What the task requires - Type out all the records word for word. Any pictures are to be left out.

Source data:
-*-

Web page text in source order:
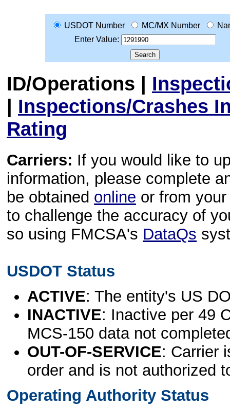
USDOT Number MC/MX Number
Enter Value:
ID/Operations |
| Inspections/Crashes
Rating
Carriers: If you would like to
information, please complete
be obtained online or from
to challenge the accuracy of
so using FMCSA's DataQs
USDOT Status
ACTIVE: The entity's US
INACTIVE: Inactive per 49
MCS-150 data not
OUT-OF-SERVICE: Carrier
order and is not authorized
Operating Authority Status
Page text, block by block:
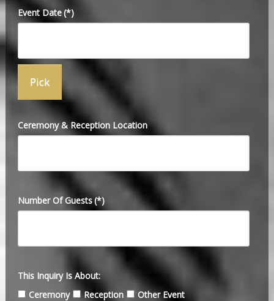
Event Date(*)
Ceremony & Reception Location
Number Of Guests(*)
This Inquiry Is About:
Ceremony
Reception Other Event
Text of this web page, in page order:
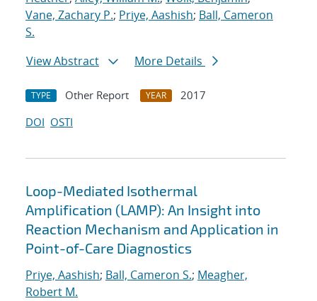
Vane, Zachary P.; Priye, Aashish; Ball, Cameron
S.
View Abstract
More Details
TYPE Other Report YEAR
2017
DOI OSTI
Loop-Mediated Isothermal
Amplification (LAMP): An Insight into
Reaction Mechanism and Application in
Point-of-Care Diagnostics
Priye, Aashish; Ball, Cameron S.; Meagher,
Robert M.
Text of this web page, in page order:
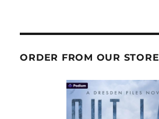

-*-

Answer section -
Web page text in source order:
USDOT Number MC/MX Number
Enter Value:
ID/Operations |
| Inspections/Crashes
Rating
Carriers: If you would like to
information, please complete
be obtained online or from
to challenge the accuracy of
so using FMCSA's DataQs
USDOT Status
ACTIVE: The entity's US
INACTIVE: Inactive per 49
MCS-150 data not
OUT-OF-SERVICE: Carrier
order and is not authorized
Operating Authority Status
Page text, block by block:
Event Date(*)
Ceremony & Reception Location
Number Of Guests(*)
This Inquiry Is About:
Ceremony
Reception Other Event
Text of this web page, in page order:
Vane, Zachary P.; Priye, Aashish; Ball, Cameron
S.
View Abstract
More Details
TYPE Other Report YEAR
2017
DOI OSTI
Loop-Mediated Isothermal
Amplification (LAMP): An Insight into
Reaction Mechanism and Application in
Point-of-Care Diagnostics
Priye, Aashish; Ball, Cameron S.; Meagher,
Robert M.
Text of this web page, in page order:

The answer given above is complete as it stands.